Verder dan godsdienstbestrijding
Dat de bekende humanist en hoogleraar Jaap van Praag Hoving na de oorlog een bekrompen mannetje noemt, is dan ook onbegrijpelijk. Van Praag maakt zich hard voor een humanisme dat de niet-godsdienstige Nederlander tot steun kan zijn. Hij verwijt het vooroorlogse vrijdenken dat het zich wel bezig houdt met godsdienstbestrijding, maar er niets voor in de plaats zet. Dat Van Praag hiermee er flink naast zit, blijkt alleen al uit wat Hoving het ‘positief atheïsme’ noemt. Hoving heeft bijvoorbeeld bewondering voor Multatuli, maar schrijft over hem:
‘Niet op Multatulis voeten willen we echter blijven zitten. De richting, die hij aanwees willen we ook gaan.’
Daarmee bedoelt hij dat Multatuli succesvol de kerk heeft bestreden, maar geen ongodsdienstig alternatief heeft geboden. Hovings positief atheïsme wil als ongodsdienstige ethiek juist méér zijn dan een atheïsme dat louter draait om godsdienstbestrijding. In deze ethiek staat de kosmische verbondenheid centraal; mensen zijn met elkaar verbonden en moeten met elkaar samenwerken om de wereld te verbeteren. Deze opvatting houdt verband met Hovings sympathie voor het boeddhisme en is herkenbaar in het naoorlogse humanisme.
Maatschappelijk engagement
Het positief atheïsme draagt bij aan het maatschappelijk engagement in de vrijdenkersbeweging. Dit uit zich onder andere in de betrokkenheid bij de economische crises en de bestrijding van het nationaal-socialisme. Hoving zelf spreekt in 1934 en 1935 drie radioredes uit over de Jodenhaat, die ook in brochurevorm verschijnen. Hij spreekt over de wetenschappelijke onzinnigheid van de zogenaamde Joodse inferioriteit en toont vlijmscherp de consequenties van het antisemitisme. Dat zijn allerminst de kenmerken van een bekrompen geest.

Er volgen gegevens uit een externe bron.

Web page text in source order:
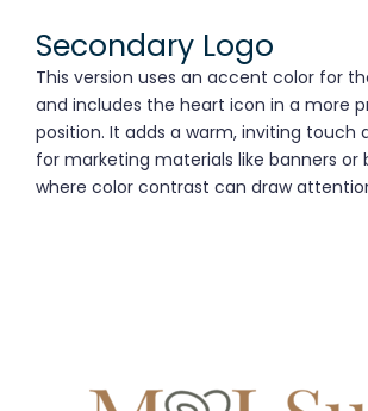
Secondary Logo
This version uses an accent color for
and includes the heart icon in a more
position. It adds a warm, inviting touch
for marketing materials like banners or
where color contrast can draw
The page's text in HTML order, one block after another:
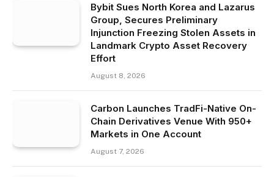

Hoving is geen heilige. Hij kon soms slecht tegen kritiek, dramde regelmatig zijn eigen mening door en heeft weinig eigen originele ideeën ontwikkeld. Zijn atheïsme kon vrij dogmatisch zijn en de tussenoorlogse vrijdenkersbeweging behaalde misschien niet het resultaat wat ze beoogde. Maar deze tekortkomingen staan in de schaduw van zijn verdiensten, wat hem het herinneren en bestuderen waard maakt.